Tom Cannaerts

Optimizing queries with MySQL EXPLAIN

The MySQL explain command is one of the most useful commands when debugging or optimizing queries on MySQL. It will tell you how MySQL is processing that data it needs to run your query. To use the command, simply put EXPLAIN (or EXPLAIN EXTENDED) in front of your query. For each table (or derived table), the command will output a line containing information about how MySQL dealt with the data in that table. It will tell you what indexes are used, how data is joined and what extra ‘conditions’ were in place when processing that table (eg. sorting).

Take a look at the following example statement.

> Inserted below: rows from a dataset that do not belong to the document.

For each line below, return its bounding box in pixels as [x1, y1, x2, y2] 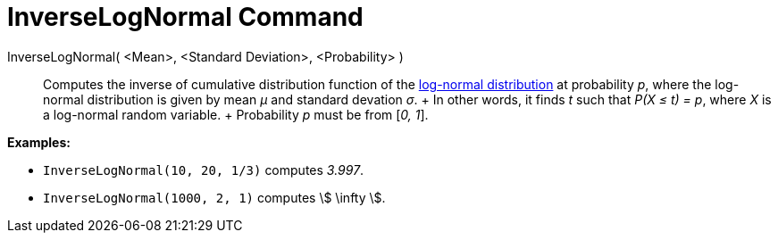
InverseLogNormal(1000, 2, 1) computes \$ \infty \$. [43, 189, 386, 205]
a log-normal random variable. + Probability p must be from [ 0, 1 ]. [43, 106, 429, 122]
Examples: [7, 134, 71, 150]
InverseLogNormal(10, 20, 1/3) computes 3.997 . [43, 161, 364, 178]
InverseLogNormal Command [7, 2, 364, 32]
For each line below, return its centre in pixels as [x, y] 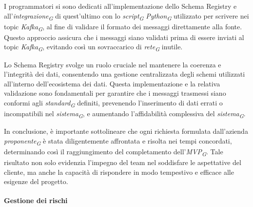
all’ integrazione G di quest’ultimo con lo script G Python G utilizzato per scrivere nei [126, 16]
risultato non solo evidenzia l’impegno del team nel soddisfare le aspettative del [123, 162]
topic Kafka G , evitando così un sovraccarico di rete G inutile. [93, 47]
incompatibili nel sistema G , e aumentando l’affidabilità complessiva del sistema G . [125, 114]
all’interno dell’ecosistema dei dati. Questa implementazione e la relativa [112, 83]
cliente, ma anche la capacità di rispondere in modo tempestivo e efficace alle [119, 172]
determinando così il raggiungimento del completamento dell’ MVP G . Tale [114, 152]
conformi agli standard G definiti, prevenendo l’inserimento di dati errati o [113, 103]
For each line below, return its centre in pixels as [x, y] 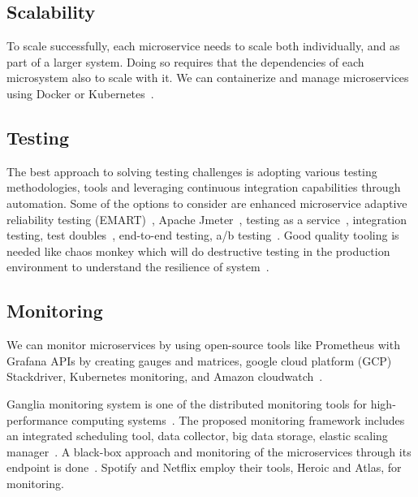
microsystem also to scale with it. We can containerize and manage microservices [208, 78]
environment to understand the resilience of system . [138, 267]
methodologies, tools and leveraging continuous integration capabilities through [204, 187]
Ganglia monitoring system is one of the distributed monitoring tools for [187, 403]
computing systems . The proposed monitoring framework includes [238, 419]
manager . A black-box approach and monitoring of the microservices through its [209, 451]
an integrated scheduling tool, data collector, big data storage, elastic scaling [197, 436]
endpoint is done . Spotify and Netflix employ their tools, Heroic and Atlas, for [204, 467]
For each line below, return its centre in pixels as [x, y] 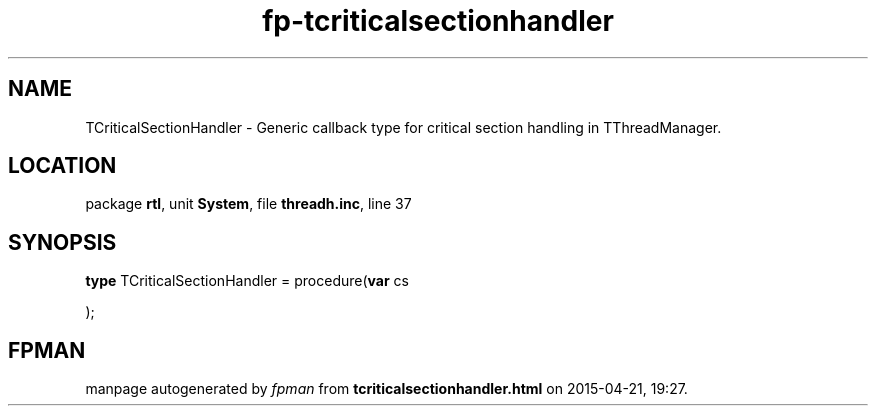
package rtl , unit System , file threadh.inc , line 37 [248, 204]
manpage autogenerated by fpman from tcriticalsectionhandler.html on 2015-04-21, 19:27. [386, 389]
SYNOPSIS [62, 242]
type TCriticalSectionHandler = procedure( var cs [247, 281]
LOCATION [62, 166]
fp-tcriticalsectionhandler [438, 21]
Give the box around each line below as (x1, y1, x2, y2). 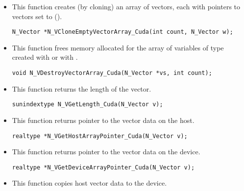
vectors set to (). (12, 11, 62, 21)
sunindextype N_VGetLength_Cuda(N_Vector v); (12, 101, 163, 108)
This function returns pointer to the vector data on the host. (12, 115, 195, 125)
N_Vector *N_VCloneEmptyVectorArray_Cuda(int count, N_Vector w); (12, 28, 233, 36)
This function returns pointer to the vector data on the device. (12, 146, 200, 157)
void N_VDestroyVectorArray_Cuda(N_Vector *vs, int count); (12, 70, 212, 77)
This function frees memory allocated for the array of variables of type (12, 42, 224, 52)
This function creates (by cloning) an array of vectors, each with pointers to (12, 1, 241, 11)
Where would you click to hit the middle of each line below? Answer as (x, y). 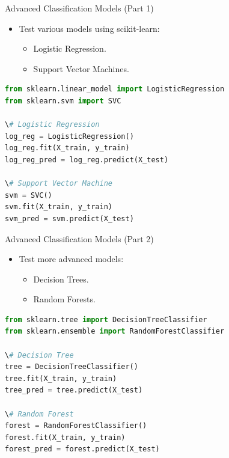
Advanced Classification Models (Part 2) (79, 238)
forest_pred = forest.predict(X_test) (82, 449)
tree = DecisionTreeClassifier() (72, 367)
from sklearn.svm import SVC (63, 101)
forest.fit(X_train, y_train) (65, 437)
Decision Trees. (61, 279)
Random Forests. (64, 299)
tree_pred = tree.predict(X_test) (74, 390)
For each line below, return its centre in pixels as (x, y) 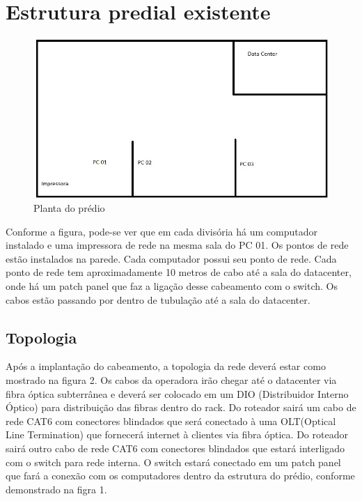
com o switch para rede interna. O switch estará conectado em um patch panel (173, 462)
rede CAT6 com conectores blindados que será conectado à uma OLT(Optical (171, 421)
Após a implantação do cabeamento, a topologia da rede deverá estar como (166, 366)
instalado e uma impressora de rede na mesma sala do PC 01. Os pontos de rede (177, 245)
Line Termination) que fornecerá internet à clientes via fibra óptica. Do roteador (177, 434)
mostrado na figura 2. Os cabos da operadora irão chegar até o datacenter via (171, 379)
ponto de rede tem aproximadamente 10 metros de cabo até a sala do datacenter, (179, 272)
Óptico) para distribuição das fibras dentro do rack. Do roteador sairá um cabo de (181, 407)
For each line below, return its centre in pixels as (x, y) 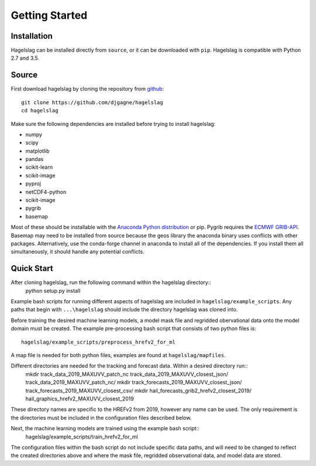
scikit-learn (39, 167)
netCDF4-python (46, 192)
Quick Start (32, 268)
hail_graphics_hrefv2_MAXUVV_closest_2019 (80, 399)
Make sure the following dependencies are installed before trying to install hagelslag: (113, 124)
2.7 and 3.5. (25, 58)
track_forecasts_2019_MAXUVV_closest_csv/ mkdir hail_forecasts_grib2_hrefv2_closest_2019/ (138, 390)
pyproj (33, 184)

EXPLAIN EXTENDED SELECT * FROM `words` WHERE `wordid`=’1234′;

+—-+————-+——-+——-+—————+———+———+——-+——+———-+——-+
| id | select_type | table | type  | possible_keys | key     | key_len | ref   | rows | filtered | Extra |
+—-+————-+——-+——-+—————+———+———+——-+——+———-+——-+
|  1 | SIMPLE      | words | const | PRIMARY       | PRIMARY | 4       | const |    1 |   100.00 |       |
+—-+————-+——-+——-+—————+———+———+——-+——+———-+——-+

As expected, the result is a single row as we are only selecting data from one table. The different columns will give us important information on how this query is executed. The example above isn’t really all that exciting. In short, it tells us that we are dealing with a single table that is filtered on the Primary Key (PK) and results in 1 row.

The select_type column

The select_type column will tell us what kind of table we are dealing with. In this particular example, the select_type column show us that we are dealing with a SIMPLE select. This means that we are executing a single query or performing a join on a single table. When using subqueries, you will see PRIMARY for the outer query and SUBQUERY for the inner query. If you are using UNION to combine tables, the first select of the union will have select_type PRIMARY, and subsequent queries will have the type UNION. The resulting table will also be included in the output as the UNION RESULT. When UNION of SUBQUERY is preceded with the keyword DEPENDENT, it means that the subquery or union is dependent of the outer query and has to be evaluated again for every row of the outer query. Finally, the DERIVED select_type refers to a derived table, which is a subquery used in FROM clause.

The table colum

The table column refers to the table being queried. If you are using a table alias, the alias will be shown rather than the actual table name. There are also a number of special values, like unionM,N or derivedN when refering to the result of a union or derived table. Another special value is null. If you are selecting data from a table but that table column shows null, it means that MySQL did not even bothered to access the table as it deemed the query impossible to return anything. An example of this could be a filter on a negative value on an UNSIGNED INT column. In this case, the extra colum will contain a message stating that a an impossible WHERE was noticed.

The type column

The type column is probably the most important column. It will tell us how the data of that table will be accessed. We’ll be going over them in best-to-worst order performance wise.

null

When type is null, there is no data to be fetched from the table. This occurs in cases where there simply is no table (see the null table above). So either you’re not selecting data from the table (eg. SELECT 1 + 1) or you’re doing something very wrong. If you’re not doing anything fancy, you should not encounter this one.

const

The const type is the fastest type commonly used. This is the case when you are lookup up data by the primary key (PK) or another not nullable unique key (NNUK). Since there will be only a single match, the server can stop after it finds this match. If you have a const type query, you are done optimizing. Move on to the next part of your query 😉 There is one special case of const, the system type. This is only applicable to MyISAM tables (like the MySQL system tables, hence the name) that have only one record. Since MyISAM stores the exact number of rows in the metadata, it does not need to use any index if the table only has 1 row.

eq_ref

When doing joins, you will probably want to aim for the eq_ref type. This means that you are joining one table on the PK or other NNUK of another table. This would typically describe any one-to-many kind of relationship, assuming that the one-part of the relation is the PK. Take a typical webshop that has a customers table and an orders table that are joined on customer id (which is the PK of the customers table). When joining them together, the customers table will be of the type eq_ref, as you are joining on the PK. In some circumstances, it’s possible that this table is also of the const type rather than eq_ref if the other side of the join is of the const type as well. If looking at the webshop example, this would be the case if we were looking up the customer that goes with one specific order using the order if (PK) of that order. Since the orders table will only return 1 value and the customers table is joined on its PK, both will be treated as const as the server known there will be one row at best that will come out of that join.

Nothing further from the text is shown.